Question about creating a data frame

Hi everyone,

I have a question I’m not able to find an answer for, so I appreciate any guidance.

I wrote some code to recursively scan through some folders to extract all Outlook email objects (extension ‘.msg’ to be precise. I am using the extract_msg module to get some attributes from the email object – sender, date, subject, and body. I would be very grateful if someone could modify my code to create a data frame using these attributes.

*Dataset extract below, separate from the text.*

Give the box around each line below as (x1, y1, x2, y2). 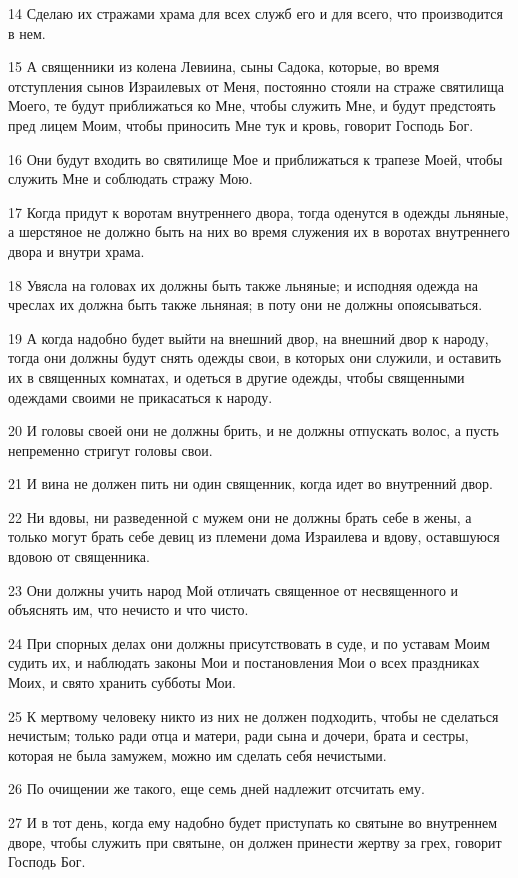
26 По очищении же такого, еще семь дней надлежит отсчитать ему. (8, 778, 425, 799)
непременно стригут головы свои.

I can think of a really inefficient way of doing this by appending to empty lists, but I’d imagine there’s a more efficient way to do this (I hope).

os.chdir(’…/Raw’)
for item in os.listdir():
msg = extract_msg.Message(item)
msg_sender = msg.sender
msg_date = msg.date
msg_subj = msg.subject
msg_message = msg.body

@jniakamal

Hey, You can do this.

os.chdir(’…/Raw’)
message = []

for item in os.listdir():
     msg = extract_msg.Message(item)
     msg_sender = msg.sender
     msg_date = msg.date
     msg_subj = msg.subject
     msg_message = msg.body
     message.append([msg, msg_sender, msg_date, msg_subj, msg_message])

This will create list of lists.

Then you can create data frame like this:
df = pd.DataFrame(message, columns=['msg','msg_sender','msg_date','msg_subj','msg_message'])

You can use any column names you want while creating a data frame.

Thank you @jenil2452000, that’s what I was looking for!

@jniakamal,

Hey, Please mark it as a solution if it answered your question!! Thank You!!